* **To do**: Print, exactly as they stand, the lines below from the one that has "We are now going" to the one that has "public Semaphore ( int", inclusive, leaving out the pictures.

* **Information provided**:
◇ ◇ ◇ ◇ ◇ ◇ ◇

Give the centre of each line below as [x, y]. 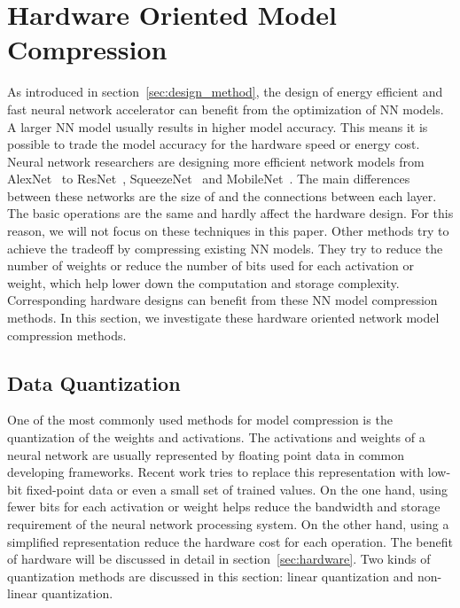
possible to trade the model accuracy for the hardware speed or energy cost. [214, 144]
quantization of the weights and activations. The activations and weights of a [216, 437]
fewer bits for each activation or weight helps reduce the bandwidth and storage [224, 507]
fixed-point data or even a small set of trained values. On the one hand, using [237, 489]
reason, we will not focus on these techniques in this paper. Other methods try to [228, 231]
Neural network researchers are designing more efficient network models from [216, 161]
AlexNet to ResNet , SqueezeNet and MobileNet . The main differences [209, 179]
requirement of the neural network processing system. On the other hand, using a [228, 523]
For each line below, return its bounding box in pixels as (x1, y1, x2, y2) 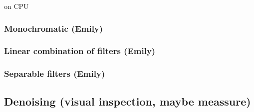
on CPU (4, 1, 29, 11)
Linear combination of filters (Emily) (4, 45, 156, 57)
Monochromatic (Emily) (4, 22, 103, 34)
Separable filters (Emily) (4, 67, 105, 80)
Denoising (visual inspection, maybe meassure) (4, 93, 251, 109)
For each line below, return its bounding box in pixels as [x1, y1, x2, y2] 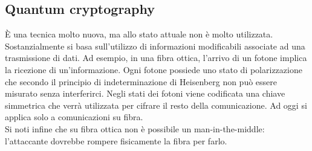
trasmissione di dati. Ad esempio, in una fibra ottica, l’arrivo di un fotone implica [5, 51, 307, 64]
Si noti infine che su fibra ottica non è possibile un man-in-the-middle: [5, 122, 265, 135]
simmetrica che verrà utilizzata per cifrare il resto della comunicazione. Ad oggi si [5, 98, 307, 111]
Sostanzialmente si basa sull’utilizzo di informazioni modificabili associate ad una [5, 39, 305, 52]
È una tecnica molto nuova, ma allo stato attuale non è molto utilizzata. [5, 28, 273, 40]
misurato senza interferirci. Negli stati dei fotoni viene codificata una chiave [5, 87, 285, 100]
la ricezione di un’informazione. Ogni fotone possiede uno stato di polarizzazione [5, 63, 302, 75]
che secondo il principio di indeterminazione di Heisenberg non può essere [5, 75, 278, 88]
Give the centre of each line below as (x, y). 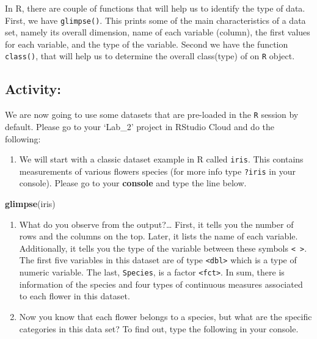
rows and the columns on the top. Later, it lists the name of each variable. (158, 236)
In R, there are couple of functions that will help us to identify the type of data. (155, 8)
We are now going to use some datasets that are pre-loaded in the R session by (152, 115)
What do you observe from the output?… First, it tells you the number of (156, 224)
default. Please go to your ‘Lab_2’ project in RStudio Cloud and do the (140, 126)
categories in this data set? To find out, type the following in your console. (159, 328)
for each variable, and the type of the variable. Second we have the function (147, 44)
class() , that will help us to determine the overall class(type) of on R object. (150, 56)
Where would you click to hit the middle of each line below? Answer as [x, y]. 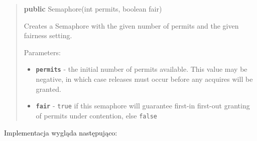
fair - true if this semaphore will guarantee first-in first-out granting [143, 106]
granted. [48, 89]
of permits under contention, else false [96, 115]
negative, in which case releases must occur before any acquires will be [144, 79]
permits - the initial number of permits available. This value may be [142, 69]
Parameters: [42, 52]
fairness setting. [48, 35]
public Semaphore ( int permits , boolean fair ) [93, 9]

◇ ◇ ◇ ◇ ◇ ◇ ◇

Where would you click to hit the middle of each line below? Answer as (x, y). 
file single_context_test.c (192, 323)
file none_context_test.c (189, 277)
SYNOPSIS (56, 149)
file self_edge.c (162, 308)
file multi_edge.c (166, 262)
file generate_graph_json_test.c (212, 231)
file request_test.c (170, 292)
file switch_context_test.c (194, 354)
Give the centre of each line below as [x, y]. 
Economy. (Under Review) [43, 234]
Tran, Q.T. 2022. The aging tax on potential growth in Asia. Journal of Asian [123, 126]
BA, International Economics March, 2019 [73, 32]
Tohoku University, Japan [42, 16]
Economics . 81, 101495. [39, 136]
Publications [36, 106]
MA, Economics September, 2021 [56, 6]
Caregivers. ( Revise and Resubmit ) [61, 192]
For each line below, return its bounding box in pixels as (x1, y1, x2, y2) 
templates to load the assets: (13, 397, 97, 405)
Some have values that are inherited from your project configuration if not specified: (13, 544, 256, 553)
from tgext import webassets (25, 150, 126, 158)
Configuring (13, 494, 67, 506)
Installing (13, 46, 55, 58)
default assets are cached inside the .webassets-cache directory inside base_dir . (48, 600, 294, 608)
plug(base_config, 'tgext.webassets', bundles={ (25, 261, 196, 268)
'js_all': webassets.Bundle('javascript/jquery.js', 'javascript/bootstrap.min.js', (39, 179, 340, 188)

◇ ◇ ◇ ◇ ◇ ◇ ◇

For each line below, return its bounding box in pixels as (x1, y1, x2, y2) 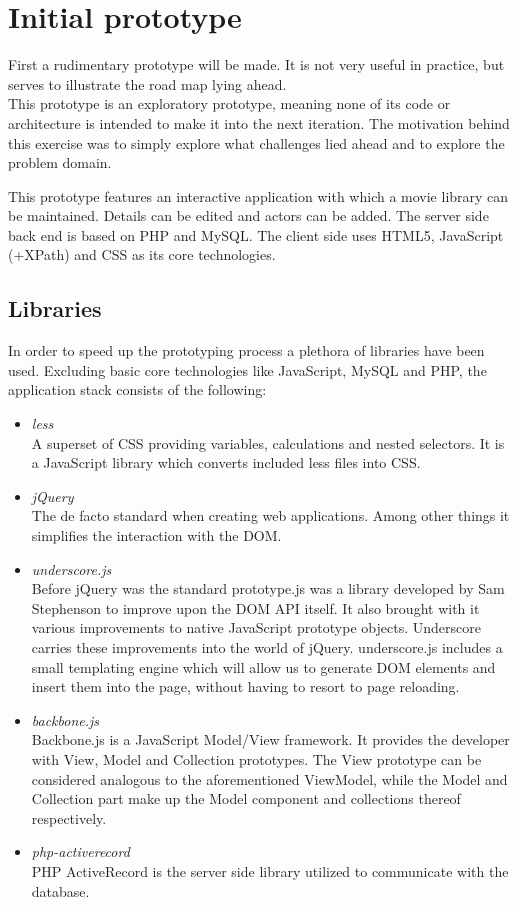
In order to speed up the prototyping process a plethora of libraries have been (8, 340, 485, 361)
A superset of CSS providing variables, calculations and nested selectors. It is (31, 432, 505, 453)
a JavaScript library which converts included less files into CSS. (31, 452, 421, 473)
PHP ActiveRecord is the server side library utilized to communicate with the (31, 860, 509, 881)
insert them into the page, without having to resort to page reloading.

◇ ◇ ◇ ◇ ◇ ◇ ◇

* **Task solution**:
We are now going to use some datasets that are pre-loaded in the R session by (152, 115)
What do you observe from the output?… First, it tells you the number of (156, 224)
default. Please go to your ‘Lab_2’ project in RStudio Cloud and do the (140, 126)
categories in this data set? To find out, type the following in your console. (159, 328)
for each variable, and the type of the variable. Second we have the function (147, 44)
class() , that will help us to determine the overall class(type) of on R object. (150, 56)
Where would you click to hit the middle of each line below? Answer as [x, y]. 
fair - true if this semaphore will guarantee first-in first-out granting [143, 106]
granted. [48, 89]
of permits under contention, else false [96, 115]
negative, in which case releases must occur before any acquires will be [144, 79]
permits - the initial number of permits available. This value may be [142, 69]
Parameters: [42, 52]
fairness setting. [48, 35]
public Semaphore ( int permits , boolean fair ) [93, 9]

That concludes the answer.